Adding to the gloomy report on the Chinese and European markets, Ovum says that sales also underperformed versus this period last year across all regions, with North America the "least bad" - down eight percent, the smallest percentage in the last three quarters - and EMEA performing the worst, down 15 percent, the largest percentage in nearly two years.
However, despite the drops in sales, Ovum is still forecasting a modest four percent growth in the ON market this year to $16.2 billion.
According to Ovum’s network infrastructure practice leader, Dana Cooperson, the preliminary results for the first quarter this year indicate more a “cause for concern than a cause for panic,” and she says, while 1Q sales are typically lower than 4Q sales, “actual spending last year overshot our $14.9 billion forecast when results in Asia-Pacific and Europe were less negative than we predicted.”
One explanation Ovum gives for this year’s first quarter poor result in the global ON market is that the weakness expected in late 2011 is happening now, predominantly due to continued macroeconomic and political challenges in Europe. “Also 4Q/1Q market seasonality is becoming more pronounced as spending and spending growth shifts to Asia-Pacific and South & Central America (SCA), in which case sales should rebound more than is typical in 2Q12,” Cooperson observes.

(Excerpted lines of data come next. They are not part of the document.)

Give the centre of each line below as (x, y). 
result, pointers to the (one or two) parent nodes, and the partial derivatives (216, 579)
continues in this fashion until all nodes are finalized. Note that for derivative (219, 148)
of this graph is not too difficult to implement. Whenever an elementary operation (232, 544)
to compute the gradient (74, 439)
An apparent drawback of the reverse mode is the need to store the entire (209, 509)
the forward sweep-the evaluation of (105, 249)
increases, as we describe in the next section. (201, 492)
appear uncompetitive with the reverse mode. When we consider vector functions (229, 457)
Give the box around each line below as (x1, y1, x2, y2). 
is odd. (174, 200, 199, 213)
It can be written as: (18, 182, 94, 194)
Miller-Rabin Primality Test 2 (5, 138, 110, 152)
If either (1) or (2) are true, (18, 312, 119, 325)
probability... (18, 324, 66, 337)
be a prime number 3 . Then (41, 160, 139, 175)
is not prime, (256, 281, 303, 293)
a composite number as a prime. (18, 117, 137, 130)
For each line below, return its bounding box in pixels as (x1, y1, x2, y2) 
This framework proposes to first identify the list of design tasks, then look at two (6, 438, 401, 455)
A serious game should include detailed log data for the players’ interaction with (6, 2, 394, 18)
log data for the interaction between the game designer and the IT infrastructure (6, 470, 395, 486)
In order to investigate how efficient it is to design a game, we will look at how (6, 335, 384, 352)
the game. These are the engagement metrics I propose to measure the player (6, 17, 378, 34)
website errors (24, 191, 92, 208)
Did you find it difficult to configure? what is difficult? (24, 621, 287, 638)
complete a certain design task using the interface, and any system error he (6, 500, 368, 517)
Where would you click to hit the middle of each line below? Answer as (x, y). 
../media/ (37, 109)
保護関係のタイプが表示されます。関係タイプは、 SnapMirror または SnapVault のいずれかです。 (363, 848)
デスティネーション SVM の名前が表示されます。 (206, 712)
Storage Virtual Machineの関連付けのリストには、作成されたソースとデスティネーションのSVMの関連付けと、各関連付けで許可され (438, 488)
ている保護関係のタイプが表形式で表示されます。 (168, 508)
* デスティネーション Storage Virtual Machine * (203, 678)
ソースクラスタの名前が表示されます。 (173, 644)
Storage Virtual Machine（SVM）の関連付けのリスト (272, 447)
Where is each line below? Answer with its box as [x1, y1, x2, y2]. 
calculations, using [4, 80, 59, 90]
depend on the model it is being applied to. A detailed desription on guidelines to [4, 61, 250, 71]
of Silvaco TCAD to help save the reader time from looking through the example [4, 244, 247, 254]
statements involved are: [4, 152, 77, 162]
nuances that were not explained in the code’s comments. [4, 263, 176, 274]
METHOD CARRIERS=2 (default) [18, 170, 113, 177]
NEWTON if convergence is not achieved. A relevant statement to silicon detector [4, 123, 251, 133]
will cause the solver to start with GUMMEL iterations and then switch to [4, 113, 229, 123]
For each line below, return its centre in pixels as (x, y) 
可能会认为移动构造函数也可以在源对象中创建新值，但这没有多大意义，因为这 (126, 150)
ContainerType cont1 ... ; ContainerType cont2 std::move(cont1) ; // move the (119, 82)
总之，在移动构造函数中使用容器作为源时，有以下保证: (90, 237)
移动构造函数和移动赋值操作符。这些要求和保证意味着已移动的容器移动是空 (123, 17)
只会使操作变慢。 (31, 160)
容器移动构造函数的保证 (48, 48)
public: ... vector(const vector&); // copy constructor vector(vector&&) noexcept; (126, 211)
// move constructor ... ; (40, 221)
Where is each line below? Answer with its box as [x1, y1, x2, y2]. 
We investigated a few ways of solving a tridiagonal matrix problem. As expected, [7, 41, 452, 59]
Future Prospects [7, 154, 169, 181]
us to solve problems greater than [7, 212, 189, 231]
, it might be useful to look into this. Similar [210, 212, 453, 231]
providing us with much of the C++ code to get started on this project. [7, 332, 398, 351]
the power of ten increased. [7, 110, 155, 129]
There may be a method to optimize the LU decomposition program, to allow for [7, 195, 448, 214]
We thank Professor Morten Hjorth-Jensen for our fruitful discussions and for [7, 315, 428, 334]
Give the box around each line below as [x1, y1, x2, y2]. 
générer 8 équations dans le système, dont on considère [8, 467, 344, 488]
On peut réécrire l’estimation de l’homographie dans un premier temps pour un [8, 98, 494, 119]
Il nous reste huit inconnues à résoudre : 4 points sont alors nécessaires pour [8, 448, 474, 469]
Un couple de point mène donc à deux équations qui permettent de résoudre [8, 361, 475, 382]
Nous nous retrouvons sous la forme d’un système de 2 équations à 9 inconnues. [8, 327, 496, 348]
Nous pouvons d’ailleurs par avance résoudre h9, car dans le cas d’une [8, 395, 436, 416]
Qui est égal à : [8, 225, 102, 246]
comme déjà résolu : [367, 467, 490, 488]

On vendor performance, Ovum reports that NEC benefited in the first quarter from strong sales in its home market, rising 0.4 share points, with its quarterly wavelength-division multiplexing (WDM) sales the strongest ever seen. In addition, Ovum says that Cisco pointed to strong year-over-year revenue growth in North America, Asia-Pacific (specifically Japan), and SCA, while Huawei's revenues “may have tumbled sequentially, its Yoyo results beating the quarterly market average globally and in EMEA, and thus it picked up share.”

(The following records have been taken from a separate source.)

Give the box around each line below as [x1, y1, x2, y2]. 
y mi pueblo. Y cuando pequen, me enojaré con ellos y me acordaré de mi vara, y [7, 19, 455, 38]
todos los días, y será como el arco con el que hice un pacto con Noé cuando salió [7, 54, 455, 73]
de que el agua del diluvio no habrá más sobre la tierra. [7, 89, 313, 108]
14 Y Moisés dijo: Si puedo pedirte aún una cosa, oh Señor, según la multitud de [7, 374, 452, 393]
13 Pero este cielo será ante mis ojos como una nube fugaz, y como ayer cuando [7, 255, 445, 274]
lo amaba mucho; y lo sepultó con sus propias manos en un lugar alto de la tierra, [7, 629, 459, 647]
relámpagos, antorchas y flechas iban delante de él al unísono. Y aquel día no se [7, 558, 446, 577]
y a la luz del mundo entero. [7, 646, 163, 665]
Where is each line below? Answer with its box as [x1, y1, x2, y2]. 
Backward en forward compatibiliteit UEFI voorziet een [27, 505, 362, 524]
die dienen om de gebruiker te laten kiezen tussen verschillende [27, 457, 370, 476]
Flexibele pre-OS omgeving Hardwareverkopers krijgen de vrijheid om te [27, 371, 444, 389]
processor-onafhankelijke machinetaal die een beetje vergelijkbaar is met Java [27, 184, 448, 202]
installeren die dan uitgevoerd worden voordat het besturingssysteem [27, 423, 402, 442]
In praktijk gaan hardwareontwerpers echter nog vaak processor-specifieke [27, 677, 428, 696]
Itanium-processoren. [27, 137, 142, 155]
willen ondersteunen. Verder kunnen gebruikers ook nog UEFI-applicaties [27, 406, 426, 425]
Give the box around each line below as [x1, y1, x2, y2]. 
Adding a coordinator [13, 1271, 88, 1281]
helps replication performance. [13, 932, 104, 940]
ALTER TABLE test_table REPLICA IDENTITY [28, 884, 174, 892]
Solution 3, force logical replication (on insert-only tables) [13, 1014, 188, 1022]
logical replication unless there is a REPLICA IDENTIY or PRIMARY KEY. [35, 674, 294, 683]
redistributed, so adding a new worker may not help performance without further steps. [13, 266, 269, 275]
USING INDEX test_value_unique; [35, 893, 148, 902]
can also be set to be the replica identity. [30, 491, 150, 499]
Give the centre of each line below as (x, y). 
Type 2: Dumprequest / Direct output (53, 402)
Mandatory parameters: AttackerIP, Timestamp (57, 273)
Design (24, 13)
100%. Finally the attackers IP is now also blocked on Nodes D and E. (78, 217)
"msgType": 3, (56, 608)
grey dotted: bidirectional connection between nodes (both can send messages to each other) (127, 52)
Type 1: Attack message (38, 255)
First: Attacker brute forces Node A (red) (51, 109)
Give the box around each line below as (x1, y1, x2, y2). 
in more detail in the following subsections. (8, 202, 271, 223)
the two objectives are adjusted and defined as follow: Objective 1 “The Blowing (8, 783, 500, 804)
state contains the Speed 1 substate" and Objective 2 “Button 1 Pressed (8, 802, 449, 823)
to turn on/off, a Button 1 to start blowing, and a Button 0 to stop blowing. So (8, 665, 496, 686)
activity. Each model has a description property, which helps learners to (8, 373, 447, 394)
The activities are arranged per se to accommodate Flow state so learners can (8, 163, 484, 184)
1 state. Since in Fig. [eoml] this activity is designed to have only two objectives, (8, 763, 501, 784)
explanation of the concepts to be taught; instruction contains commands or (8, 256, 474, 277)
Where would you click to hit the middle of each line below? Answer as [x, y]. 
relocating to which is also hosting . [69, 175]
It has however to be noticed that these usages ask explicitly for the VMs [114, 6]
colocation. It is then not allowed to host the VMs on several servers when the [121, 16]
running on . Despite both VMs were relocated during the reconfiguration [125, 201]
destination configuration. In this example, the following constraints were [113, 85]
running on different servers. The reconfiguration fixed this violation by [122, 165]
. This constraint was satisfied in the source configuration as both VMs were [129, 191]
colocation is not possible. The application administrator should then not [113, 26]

In the network core, Cooperson says that more vendors than in the past included data centre interconnect as a key driver of growth for their business and for use of 100G, control plane, and encryption features. “However, mobile backhaul remains a ubiquitous growth driver at the network edge, with vendors noting the increasing speed of evolution from SONET/SDH to Ethernet/MPLS for aggregation and transport. As 100G deployments grow, 40G deployments are holding steady,” Cooperson concludes.